===== MATERIAL PROVIDED =====
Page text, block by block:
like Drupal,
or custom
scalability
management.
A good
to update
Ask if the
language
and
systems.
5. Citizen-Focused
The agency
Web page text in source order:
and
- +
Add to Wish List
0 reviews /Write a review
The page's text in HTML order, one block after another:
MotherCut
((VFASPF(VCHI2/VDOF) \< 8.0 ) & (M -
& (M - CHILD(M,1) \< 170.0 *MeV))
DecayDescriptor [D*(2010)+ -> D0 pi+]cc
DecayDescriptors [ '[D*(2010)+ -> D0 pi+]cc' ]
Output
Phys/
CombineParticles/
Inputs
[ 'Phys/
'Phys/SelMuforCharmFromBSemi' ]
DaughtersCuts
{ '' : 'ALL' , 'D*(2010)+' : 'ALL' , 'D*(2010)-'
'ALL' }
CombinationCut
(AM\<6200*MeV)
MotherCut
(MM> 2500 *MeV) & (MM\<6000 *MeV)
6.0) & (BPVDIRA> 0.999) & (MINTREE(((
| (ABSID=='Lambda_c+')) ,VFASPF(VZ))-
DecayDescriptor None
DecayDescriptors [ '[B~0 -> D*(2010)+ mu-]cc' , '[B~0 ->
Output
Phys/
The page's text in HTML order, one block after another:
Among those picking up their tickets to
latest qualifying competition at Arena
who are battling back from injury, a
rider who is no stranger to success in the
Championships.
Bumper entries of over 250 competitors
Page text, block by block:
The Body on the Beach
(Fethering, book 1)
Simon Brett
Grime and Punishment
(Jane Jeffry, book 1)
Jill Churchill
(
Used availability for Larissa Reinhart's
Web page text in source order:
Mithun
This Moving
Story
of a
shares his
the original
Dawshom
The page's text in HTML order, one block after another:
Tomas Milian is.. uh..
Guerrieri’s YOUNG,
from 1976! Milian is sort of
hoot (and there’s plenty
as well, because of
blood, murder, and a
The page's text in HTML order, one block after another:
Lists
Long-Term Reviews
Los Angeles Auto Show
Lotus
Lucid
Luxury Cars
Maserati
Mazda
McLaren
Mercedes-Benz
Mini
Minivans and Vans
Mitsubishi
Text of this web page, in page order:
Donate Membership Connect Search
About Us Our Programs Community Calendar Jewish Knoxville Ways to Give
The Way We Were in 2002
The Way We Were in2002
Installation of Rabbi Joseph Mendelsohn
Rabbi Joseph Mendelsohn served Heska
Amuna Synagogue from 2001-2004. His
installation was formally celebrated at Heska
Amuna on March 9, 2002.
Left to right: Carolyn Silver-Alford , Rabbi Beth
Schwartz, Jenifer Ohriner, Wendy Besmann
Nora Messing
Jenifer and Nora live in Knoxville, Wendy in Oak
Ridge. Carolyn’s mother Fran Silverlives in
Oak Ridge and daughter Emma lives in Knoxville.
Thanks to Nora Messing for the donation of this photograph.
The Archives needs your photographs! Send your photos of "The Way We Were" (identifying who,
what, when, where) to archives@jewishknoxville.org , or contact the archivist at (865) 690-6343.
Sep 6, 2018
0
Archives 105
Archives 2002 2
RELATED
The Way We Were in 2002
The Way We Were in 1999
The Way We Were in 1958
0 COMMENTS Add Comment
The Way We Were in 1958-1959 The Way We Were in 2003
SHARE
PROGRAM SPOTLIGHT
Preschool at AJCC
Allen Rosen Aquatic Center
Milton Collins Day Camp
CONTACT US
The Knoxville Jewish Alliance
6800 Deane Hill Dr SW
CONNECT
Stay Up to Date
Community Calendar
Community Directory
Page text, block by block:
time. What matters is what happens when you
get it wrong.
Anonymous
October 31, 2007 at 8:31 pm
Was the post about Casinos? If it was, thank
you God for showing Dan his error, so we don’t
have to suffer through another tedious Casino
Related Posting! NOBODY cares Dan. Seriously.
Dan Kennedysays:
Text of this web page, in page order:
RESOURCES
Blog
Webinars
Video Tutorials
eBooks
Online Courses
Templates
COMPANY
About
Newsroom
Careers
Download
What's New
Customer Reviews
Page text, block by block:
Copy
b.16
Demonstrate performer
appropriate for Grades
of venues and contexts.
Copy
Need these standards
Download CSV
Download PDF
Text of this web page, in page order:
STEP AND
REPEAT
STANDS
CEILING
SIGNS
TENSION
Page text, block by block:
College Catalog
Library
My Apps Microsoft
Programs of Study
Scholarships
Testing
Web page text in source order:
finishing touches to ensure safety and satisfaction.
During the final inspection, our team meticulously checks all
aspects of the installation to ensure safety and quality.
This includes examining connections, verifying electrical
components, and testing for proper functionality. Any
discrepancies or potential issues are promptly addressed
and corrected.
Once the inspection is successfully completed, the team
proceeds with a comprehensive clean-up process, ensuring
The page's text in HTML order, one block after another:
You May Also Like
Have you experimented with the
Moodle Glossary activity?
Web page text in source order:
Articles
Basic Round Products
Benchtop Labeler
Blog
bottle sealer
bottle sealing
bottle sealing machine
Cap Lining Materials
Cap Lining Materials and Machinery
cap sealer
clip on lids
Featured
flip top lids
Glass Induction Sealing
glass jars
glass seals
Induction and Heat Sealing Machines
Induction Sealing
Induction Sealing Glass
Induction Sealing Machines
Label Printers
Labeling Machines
=====
* WORK TO BE COMPLETED *
The full listing above is to be transcribed exactly.

* TASK ANSWER *
Page text, block by block:
like Drupal,
or custom
scalability
management.
A good
to update
Ask if the
language
and
systems.
5. Citizen-Focused
The agency
Web page text in source order:
and
- +
Add to Wish List
0 reviews /Write a review
The page's text in HTML order, one block after another:
MotherCut
((VFASPF(VCHI2/VDOF) \< 8.0 ) & (M -
& (M - CHILD(M,1) \< 170.0 *MeV))
DecayDescriptor [D*(2010)+ -> D0 pi+]cc
DecayDescriptors [ '[D*(2010)+ -> D0 pi+]cc' ]
Output
Phys/
CombineParticles/
Inputs
[ 'Phys/
'Phys/SelMuforCharmFromBSemi' ]
DaughtersCuts
{ '' : 'ALL' , 'D*(2010)+' : 'ALL' , 'D*(2010)-'
'ALL' }
CombinationCut
(AM\<6200*MeV)
MotherCut
(MM> 2500 *MeV) & (MM\<6000 *MeV)
6.0) & (BPVDIRA> 0.999) & (MINTREE(((
| (ABSID=='Lambda_c+')) ,VFASPF(VZ))-
DecayDescriptor None
DecayDescriptors [ '[B~0 -> D*(2010)+ mu-]cc' , '[B~0 ->
Output
Phys/
The page's text in HTML order, one block after another:
Among those picking up their tickets to
latest qualifying competition at Arena
who are battling back from injury, a
rider who is no stranger to success in the
Championships.
Bumper entries of over 250 competitors
Page text, block by block:
The Body on the Beach
(Fethering, book 1)
Simon Brett
Grime and Punishment
(Jane Jeffry, book 1)
Jill Churchill
(
Used availability for Larissa Reinhart's
Web page text in source order:
Mithun
This Moving
Story
of a
shares his
the original
Dawshom
The page's text in HTML order, one block after another:
Tomas Milian is.. uh..
Guerrieri’s YOUNG,
from 1976! Milian is sort of
hoot (and there’s plenty
as well, because of
blood, murder, and a
The page's text in HTML order, one block after another:
Lists
Long-Term Reviews
Los Angeles Auto Show
Lotus
Lucid
Luxury Cars
Maserati
Mazda
McLaren
Mercedes-Benz
Mini
Minivans and Vans
Mitsubishi
Text of this web page, in page order:
Donate Membership Connect Search
About Us Our Programs Community Calendar Jewish Knoxville Ways to Give
The Way We Were in 2002
The Way We Were in2002
Installation of Rabbi Joseph Mendelsohn
Rabbi Joseph Mendelsohn served Heska
Amuna Synagogue from 2001-2004. His
installation was formally celebrated at Heska
Amuna on March 9, 2002.
Left to right: Carolyn Silver-Alford , Rabbi Beth
Schwartz, Jenifer Ohriner, Wendy Besmann
Nora Messing
Jenifer and Nora live in Knoxville, Wendy in Oak
Ridge. Carolyn’s mother Fran Silverlives in
Oak Ridge and daughter Emma lives in Knoxville.
Thanks to Nora Messing for the donation of this photograph.
The Archives needs your photographs! Send your photos of "The Way We Were" (identifying who,
what, when, where) to archives@jewishknoxville.org , or contact the archivist at (865) 690-6343.
Sep 6, 2018
0
Archives 105
Archives 2002 2
RELATED
The Way We Were in 2002
The Way We Were in 1999
The Way We Were in 1958
0 COMMENTS Add Comment
The Way We Were in 1958-1959 The Way We Were in 2003
SHARE
PROGRAM SPOTLIGHT
Preschool at AJCC
Allen Rosen Aquatic Center
Milton Collins Day Camp
CONTACT US
The Knoxville Jewish Alliance
6800 Deane Hill Dr SW
CONNECT
Stay Up to Date
Community Calendar
Community Directory
Page text, block by block:
time. What matters is what happens when you
get it wrong.
Anonymous
October 31, 2007 at 8:31 pm
Was the post about Casinos? If it was, thank
you God for showing Dan his error, so we don’t
have to suffer through another tedious Casino
Related Posting! NOBODY cares Dan. Seriously.
Dan Kennedysays:
Text of this web page, in page order:
RESOURCES
Blog
Webinars
Video Tutorials
eBooks
Online Courses
Templates
COMPANY
About
Newsroom
Careers
Download
What's New
Customer Reviews
Page text, block by block:
Copy
b.16
Demonstrate performer
appropriate for Grades
of venues and contexts.
Copy
Need these standards
Download CSV
Download PDF
Text of this web page, in page order:
STEP AND
REPEAT
STANDS
CEILING
SIGNS
TENSION
Page text, block by block:
College Catalog
Library
My Apps Microsoft
Programs of Study
Scholarships
Testing
Web page text in source order:
finishing touches to ensure safety and satisfaction.
During the final inspection, our team meticulously checks all
aspects of the installation to ensure safety and quality.
This includes examining connections, verifying electrical
components, and testing for proper functionality. Any
discrepancies or potential issues are promptly addressed
and corrected.
Once the inspection is successfully completed, the team
proceeds with a comprehensive clean-up process, ensuring
The page's text in HTML order, one block after another:
You May Also Like
Have you experimented with the
Moodle Glossary activity?
Web page text in source order:
Articles
Basic Round Products
Benchtop Labeler
Blog
bottle sealer
bottle sealing
bottle sealing machine
Cap Lining Materials
Cap Lining Materials and Machinery
cap sealer
clip on lids
Featured
flip top lids
Glass Induction Sealing
glass jars
glass seals
Induction and Heat Sealing Machines
Induction Sealing
Induction Sealing Glass
Induction Sealing Machines
Label Printers
Labeling Machines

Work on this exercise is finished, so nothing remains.